C’était finalement un coup d’épée dans l’eau. En exigeant des propriétaires de carrelet qu’ils fassent expertiser leur bien pour renouveler la convention d’occupation du domaine fluvial, tous les trois ans, Voies navigables de France (VNF) s’était attiré les foudres des pêcheurs. L’association départementale agréée des pêcheurs amateurs aux engins et filets de la Gironde (ADAPAEF 33, 1500 adhérents, dont 1000 utilisateurs de carrelets) redoutait que le coût élevé de cette expertise par un bureau d’étude, estimée entre 2000 et 3000 euros, n’entraîne la destruction de la moitié des carrelets qui n’auraient pas pu présenter ces documents.
Mais VNF vient de rétropédaler : l’établissement public va délivrer « une nouvelle autorisation d’occupation temporaire pour toutes les demandes de renouvellement » qui lui sont adressées, comme l’explique son directeur dans un courrier adressé mardi à Philippe Dorthe.
La face cachée des pilotis
Le conseiller régional d’Aquitaine (PS) délégué au patrimoine et à la filière nautique en a fait part ce mercredi à la presse. Alerté par l’association des pêcheurs, qui avaient lancé une pétition, l’élu local s’était ému du sort des carrelets, « spécificité paysagère de notre région », auprès du ministre des Transports. Finalement, la nomination la semaine dernière d’un nouveau président à la tête de VNF, le député (radical de gauche) Stéphane Saint-André, a fait pencher la balance.
« La direction régionale de VNF voulait faire des économies, dans une vision très comptable, car plusieurs agents sont occupés en permanence au renouvellement des autorisations, estime Philippe Dorthe. Mais la sécurité n’est pas un problème, aucune famille ne s’est noyée dans la Garonne parce qu’un carrelet s’est effondré ! Ces installations ont été faites par les pêcheurs eux mêmes, sans aucune norme, et aucun expert n’aurait voulu s’engager sur la stabilité de ces carrelets. Cela ne veut pas dire qu’il ne faut pas d’amélioration, en prévoyant par exemple des toilette sèches ou chimiques dans les cabanons ».
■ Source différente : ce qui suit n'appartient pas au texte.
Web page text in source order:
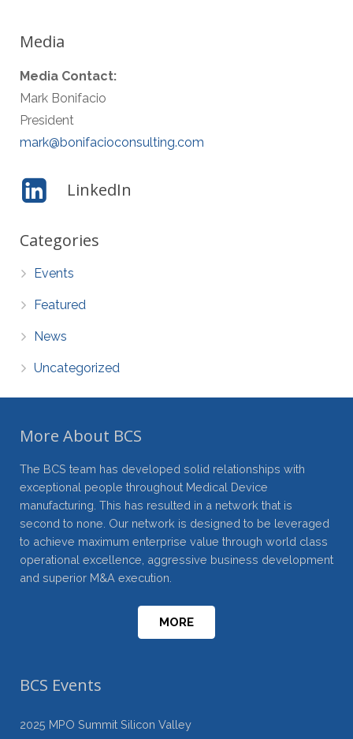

A l’issue de ces expertises, le projet de VNF prévoyait de préempter les carrelets – 800 recensés sur son domaine fluvial, sur la Garonne et la Dordogne, le double en ajoutant ceux sur l’Isle et l’océan. Ils auraient ensuite été loués aux pêcheurs, alors que ceux-ci se les transmettent dans leur famille, ou se les échangent. « Les carrelets sont loués 250 euros à l’année, ce n’est pas ça qui motivait VNF », souligne Jacques Noisette, porte-parole de la direction territoriale à Toulouse.
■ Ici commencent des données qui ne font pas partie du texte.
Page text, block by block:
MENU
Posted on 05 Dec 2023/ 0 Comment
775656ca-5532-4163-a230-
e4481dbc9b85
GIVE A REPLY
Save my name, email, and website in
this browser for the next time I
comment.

L’objectif : contrôler l’utilisation effective des carrelets, dont une bonne partie, suspecte VNF sans avoir les moyens de le vérifier, seraient revendus ou transformés en bungalow, sans rapport avec la pêche.
« Ce n’est pas une pêche ringarde sur le point de s’écrouler, et on ne peut pas utiliser un carrelet que si on est titulaire du permis de pêche », proteste Paul Toitot, 60 ans, facteur à Bordeaux et pêcheur amateur près de Langon, depuis l’âge de 5 ans.
Ces abris sur pilotis ne sont pas selon lui dans la situation des cabanons de pêche sur le bassin d’Arcachon, qui s’échangent à prix d’or.
Veille écologique
Par ailleurs, souligne Paul Toitot, les pêcheurs amateurs assurent une veille écologique, grâce à leurs carnets de prises qui permettent d’évaluer l’état de la ressource. Et leur activité n’est selon lui pour rien dans la situation critique de certaines espèces, comme l’alose ou le saumon, d’autant moins qu’ils n’ont pas le droit de revendre leurs poissons.
« Si les berges sont à peu près en état c’est grâce aux pêcheurs qui les nettoient et enlèvent les déchets, alors que VNF n’a que deux ou trois agents pour cela », ajoute Marc Trely, président de l’Adapaef 33.
Désormais, Philippe Dorthe plaide pour la mise en place d’une « commission permanente pour améliorer la gestion commune des carrelets entre les pêcheurs propriétaires et leur administration de tutelle ». Et qu’il n’y ait ainsi plus anguille sous roche.